根据本发明的另一方面,提供了一种智能电子设备的交互方法,所述智能电子设备包括传感器***,能够捕捉到用户单手在嘴边并做捂嘴手势的信号,所述智能电子设备执行的交互方法包括:处理所述信号以确定用户单手在嘴边做出捂嘴手势;响应于确定用户将手放在嘴边持续保持捂嘴手势,根据所做捂嘴手势类别、智能设备当前应用的交互内容、用户同时通过其它模态输入的信息,对于用户的交互意图进行解析;根据解析得到的交互意图,智能设备将对于用户的输入信息进行接收,分析及做出相应的内容输出;响应用户捂嘴手势后,在用户与智能设备交互情况下,处理所述信号以确定用户去除捂嘴手势;响应于确定用户去除捂嘴手势,结束所述交互过程。
优选的,内容输出形式包括语音、图像中一种或其组合。
优选的,用户的输入信息除了捂嘴手势本身,还包含用户的其他模态信息。
优选的,所述其他模态信息包括语音或眼神。
根据本发明的另一方面,提供了一种计算机可读介质,其上存储有计算机可执行指令,计算机可执行指令被计算机执行时能够执行前述的语音交互唤醒方法。

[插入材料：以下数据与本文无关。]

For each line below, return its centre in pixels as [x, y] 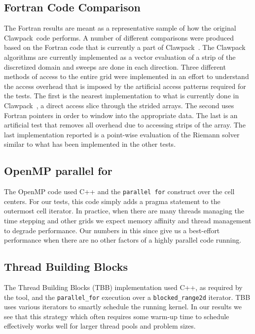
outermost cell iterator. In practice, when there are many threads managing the [124, 211]
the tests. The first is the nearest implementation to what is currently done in [122, 96]
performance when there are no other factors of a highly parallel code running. [123, 240]
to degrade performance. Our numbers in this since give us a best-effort [112, 230]
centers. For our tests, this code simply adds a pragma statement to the [112, 201]
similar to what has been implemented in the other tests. [90, 144]
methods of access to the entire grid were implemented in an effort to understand [127, 76]
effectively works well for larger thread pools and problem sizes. [100, 326]
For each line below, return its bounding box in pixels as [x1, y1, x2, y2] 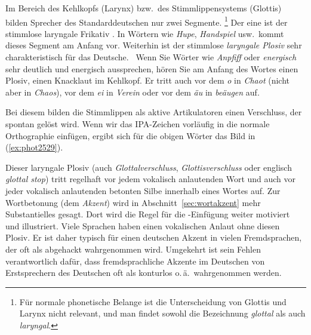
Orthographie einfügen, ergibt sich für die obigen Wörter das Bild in [5, 129, 255, 142]
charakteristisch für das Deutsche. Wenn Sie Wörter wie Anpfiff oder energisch [5, 51, 297, 63]
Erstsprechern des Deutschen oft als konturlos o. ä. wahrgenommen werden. [5, 266, 282, 279]
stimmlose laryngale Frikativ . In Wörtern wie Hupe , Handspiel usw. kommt [5, 27, 284, 39]
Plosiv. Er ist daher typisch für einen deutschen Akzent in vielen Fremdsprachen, [5, 231, 302, 244]
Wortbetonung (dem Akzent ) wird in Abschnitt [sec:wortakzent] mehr [5, 196, 261, 208]
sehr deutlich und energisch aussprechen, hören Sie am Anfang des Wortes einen [5, 62, 298, 75]
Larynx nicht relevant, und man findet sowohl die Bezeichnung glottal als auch [19, 307, 306, 319]
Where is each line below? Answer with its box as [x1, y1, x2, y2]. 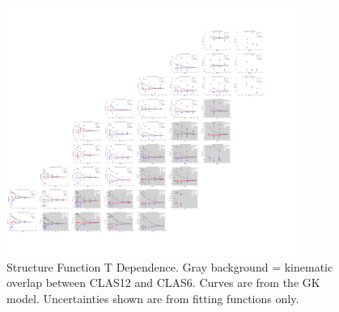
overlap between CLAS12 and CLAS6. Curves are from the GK [6, 274, 320, 291]
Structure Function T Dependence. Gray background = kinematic [6, 258, 333, 275]
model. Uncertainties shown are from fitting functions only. [6, 290, 299, 307]
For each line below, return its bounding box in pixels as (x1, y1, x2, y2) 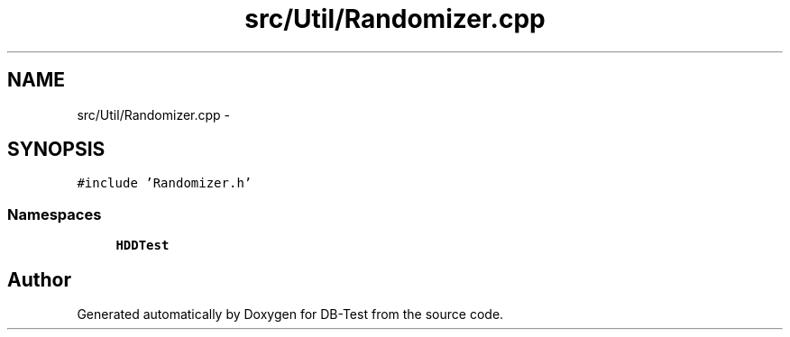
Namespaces (7, 205, 102, 223)
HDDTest (115, 238, 170, 253)
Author (7, 268, 71, 291)
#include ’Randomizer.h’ (77, 176, 253, 191)
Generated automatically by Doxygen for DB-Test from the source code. (77, 306, 504, 323)
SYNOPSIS (7, 138, 106, 161)
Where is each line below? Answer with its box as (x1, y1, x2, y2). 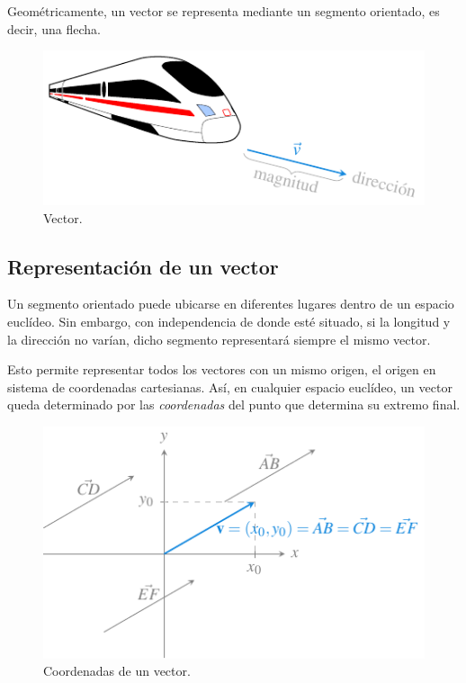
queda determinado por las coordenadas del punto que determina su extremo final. (7, 395, 461, 414)
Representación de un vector (7, 252, 279, 280)
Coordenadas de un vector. (43, 661, 191, 680)
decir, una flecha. (7, 19, 101, 38)
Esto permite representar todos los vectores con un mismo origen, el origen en (7, 360, 436, 379)
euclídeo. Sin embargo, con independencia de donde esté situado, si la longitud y (7, 312, 451, 330)
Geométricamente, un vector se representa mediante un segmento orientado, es (7, 2, 440, 20)
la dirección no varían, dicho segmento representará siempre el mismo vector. (7, 329, 431, 348)
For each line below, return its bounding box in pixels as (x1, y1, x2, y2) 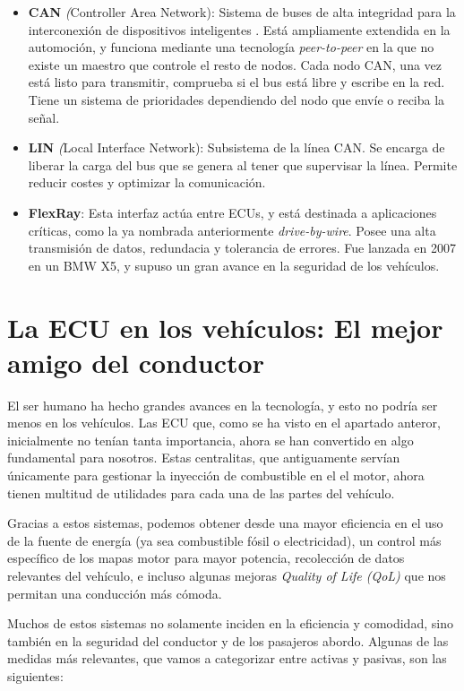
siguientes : (7, 666, 64, 685)
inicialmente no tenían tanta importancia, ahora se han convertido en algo (7, 430, 414, 449)
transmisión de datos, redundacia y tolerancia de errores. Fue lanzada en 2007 (28, 238, 456, 257)
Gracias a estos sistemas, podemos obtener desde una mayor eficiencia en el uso (7, 514, 443, 532)
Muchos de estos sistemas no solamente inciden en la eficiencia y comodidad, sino (7, 614, 453, 633)
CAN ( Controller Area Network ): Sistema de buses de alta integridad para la (28, 3, 456, 21)
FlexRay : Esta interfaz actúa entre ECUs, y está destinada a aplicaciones (28, 203, 437, 221)
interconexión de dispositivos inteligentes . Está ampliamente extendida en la (28, 20, 451, 39)
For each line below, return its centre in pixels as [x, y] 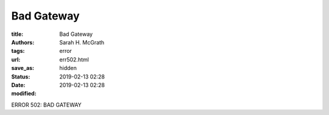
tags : [18, 51]
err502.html [74, 59]
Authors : [23, 42]
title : [17, 34]
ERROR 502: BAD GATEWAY [46, 105]
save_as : [23, 68]
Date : [18, 85]
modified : [24, 94]
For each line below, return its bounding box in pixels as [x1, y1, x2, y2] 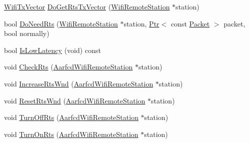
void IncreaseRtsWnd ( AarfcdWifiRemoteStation [4, 78, 153, 88]
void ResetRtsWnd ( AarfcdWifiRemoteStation [4, 95, 145, 105]
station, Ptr [123, 18, 159, 28]
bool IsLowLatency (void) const [4, 44, 101, 55]
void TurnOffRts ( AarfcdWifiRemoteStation [4, 112, 138, 122]
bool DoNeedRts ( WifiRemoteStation [4, 18, 118, 28]
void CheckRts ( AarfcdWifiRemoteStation [4, 61, 133, 72]
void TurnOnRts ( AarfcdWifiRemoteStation [4, 128, 138, 139]
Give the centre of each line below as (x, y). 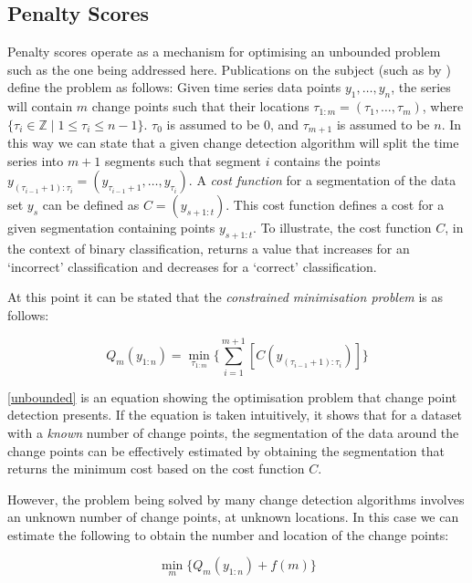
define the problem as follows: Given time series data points (174, 87)
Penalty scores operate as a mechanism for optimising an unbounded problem (224, 52)
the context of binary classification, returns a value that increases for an (209, 249)
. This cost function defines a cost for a (335, 205)
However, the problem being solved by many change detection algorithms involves (236, 499)
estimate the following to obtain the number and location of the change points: (228, 534)
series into (36, 160)
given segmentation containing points (111, 228)
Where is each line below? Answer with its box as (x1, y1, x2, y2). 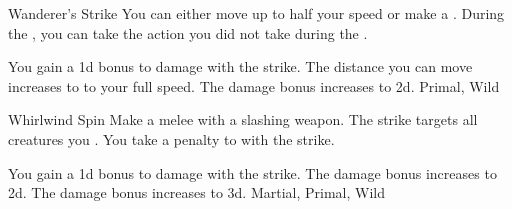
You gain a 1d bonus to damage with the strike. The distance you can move (8, 56, 473, 77)
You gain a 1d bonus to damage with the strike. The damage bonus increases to (8, 162, 497, 183)
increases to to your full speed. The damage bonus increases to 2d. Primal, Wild (8, 75, 500, 96)
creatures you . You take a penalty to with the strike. (8, 128, 335, 149)
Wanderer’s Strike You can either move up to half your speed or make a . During (8, 3, 505, 23)
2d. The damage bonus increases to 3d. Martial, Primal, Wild (8, 182, 386, 203)
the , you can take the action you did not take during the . (8, 22, 368, 43)
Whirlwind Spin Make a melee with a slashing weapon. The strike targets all (8, 109, 478, 130)
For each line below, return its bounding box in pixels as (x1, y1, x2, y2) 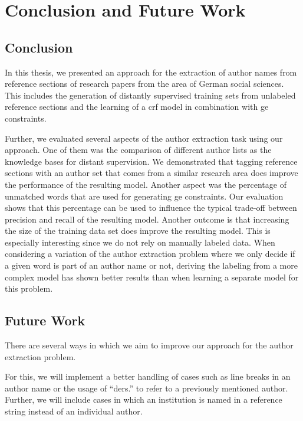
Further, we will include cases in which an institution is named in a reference (5, 393, 282, 406)
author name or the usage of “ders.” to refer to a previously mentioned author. (5, 381, 288, 394)
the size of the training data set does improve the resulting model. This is (5, 224, 271, 237)
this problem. (5, 282, 53, 295)
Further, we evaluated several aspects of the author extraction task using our (5, 132, 283, 144)
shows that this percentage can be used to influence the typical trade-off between (5, 201, 297, 214)
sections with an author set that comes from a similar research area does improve (5, 167, 298, 179)
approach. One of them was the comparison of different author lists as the (5, 143, 272, 156)
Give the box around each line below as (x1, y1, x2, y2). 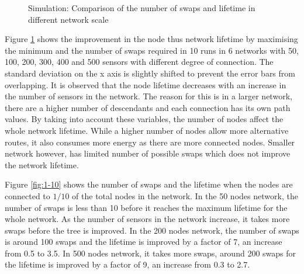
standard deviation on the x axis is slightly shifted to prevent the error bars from (5, 67, 295, 79)
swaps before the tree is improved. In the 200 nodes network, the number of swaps (5, 224, 299, 236)
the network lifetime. (5, 158, 79, 171)
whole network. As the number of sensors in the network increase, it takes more (5, 213, 290, 225)
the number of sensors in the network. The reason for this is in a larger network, (5, 90, 292, 102)
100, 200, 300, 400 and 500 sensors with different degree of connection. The (5, 56, 274, 68)
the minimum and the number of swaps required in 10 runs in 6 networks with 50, (5, 44, 299, 56)
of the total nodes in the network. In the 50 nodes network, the (72, 189, 298, 202)
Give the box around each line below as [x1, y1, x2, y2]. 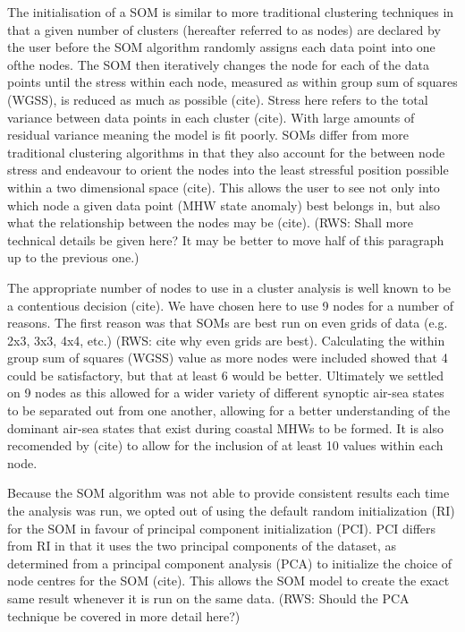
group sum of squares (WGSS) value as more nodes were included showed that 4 [7, 348, 448, 367]
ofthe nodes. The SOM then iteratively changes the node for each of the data [7, 55, 429, 73]
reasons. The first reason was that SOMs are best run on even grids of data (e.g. [7, 313, 448, 332]
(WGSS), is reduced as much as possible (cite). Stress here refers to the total [7, 90, 428, 108]
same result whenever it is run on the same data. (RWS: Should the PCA [7, 589, 410, 607]
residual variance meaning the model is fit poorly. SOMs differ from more [7, 125, 409, 144]
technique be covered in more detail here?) [7, 606, 241, 625]
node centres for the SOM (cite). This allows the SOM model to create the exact [7, 571, 450, 590]
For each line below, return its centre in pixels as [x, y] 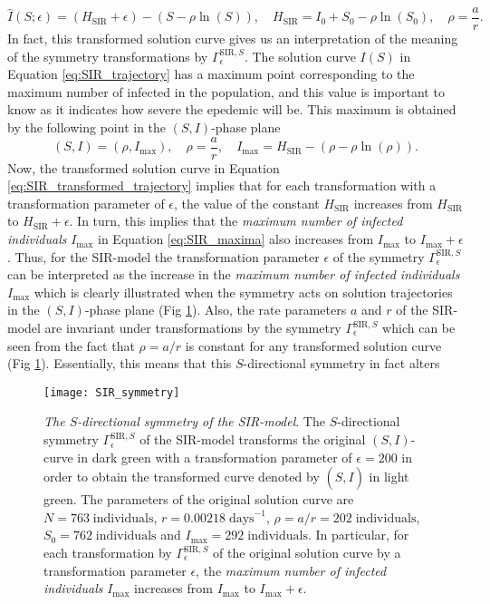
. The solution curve [300, 56]
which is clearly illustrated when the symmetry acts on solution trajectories [243, 292]
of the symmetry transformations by [108, 56]
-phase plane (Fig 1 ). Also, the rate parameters [216, 310]
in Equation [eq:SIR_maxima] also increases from [236, 239]
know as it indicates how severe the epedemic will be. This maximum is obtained [232, 109]
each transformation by [108, 553]
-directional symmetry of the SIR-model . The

根据本发明实施例的技术方案具有以下优势中的一点或多点:
1.交互更加自然。用户做出捂嘴手势即可进行交互,符合用户习惯与认知。
2.使用效率更高。单手即可使用。用户无需操作设备或在不同的用 户界面/应用之间切换,不需按住某个按键或者重复说出唤醒词,直接抬起手到嘴边就能使用。
3.高隐私性与社会性。做出捂嘴手势,用户进行语音输入对他人的干扰较小,同时具有较好的隐私保护,降低用户语音输入时的心理负担。
附图说明
从下面结合附图对本发明实施例的详细描述中,本发明的上述和/或其它目的、特征和优势将变得更加清楚并更容易理解。其中:
图1是根据本发明实施例的语音输入交互方法的示意性流程图;
图2是根据本发明实施例的触发姿势中的右手向左捂嘴的正面示意图;
图3是根据本发明实施例的触发姿势中的右手向左捂嘴的侧面示意图;
图4是根据本发明实施例的触发姿势中的四指不超出鼻子姿势的示意图;
图5是根据本发明实施例的触发姿势中的拇指抵于下巴姿势的示意图。
具体实施方式
为了使本领域技术人员更好地理解本发明,下面结合附图和具体实施方式对本发明作进一步详细说明。
首先,对本文中使用的术语进行说明。
摄像头,除非特别指明,本文中的摄像头指普通摄像头,而不包括红外摄像头。
图1是根据本发明实施例的智能电子设备通过识别用户捂嘴手势和去除捂嘴手势来开启和结束与用户交互的交互方法的示意性流程图。智能电子便携设备,包括传感器***,能够捕捉到从其能判断用户的手放在用户嘴部做出捂嘴手势或去除捂嘴手势的信号。所述传感器***包括下述项目中的一项或者多项:摄像头、红外摄像头、麦克风、双麦克风组、多麦克风组、接近传感器、加速度计。
这里的交互,可以包括但不限于:语音交互、眼神交互、手势交互等等。
需要说明的是,以语音交互为例,根据本发明实施例,从用户角度,为了进行语音交互,只需要将手放在嘴部做出捂嘴手势,并同时或接着进行语音输入即可,要想结束语音交互,则只需放下手不再捂嘴即可。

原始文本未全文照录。